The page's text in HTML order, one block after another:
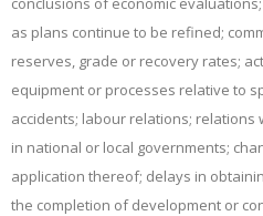
as plans continue to be refined;
reserves, grade or recovery rates;
equipment or processes relative to
accidents; labour relations; relations
in national or local governments;
application thereof; delays in
the completion of development or

* TASK ITEM
All of the entries above need to be transcribed exactly, except for the pictures.

* OUTPUT FOR THIS TASK
The page's text in HTML order, one block after another:
as plans continue to be refined;
reserves, grade or recovery rates;
equipment or processes relative to
accidents; labour relations; relations
in national or local governments;
application thereof; delays in
the completion of development or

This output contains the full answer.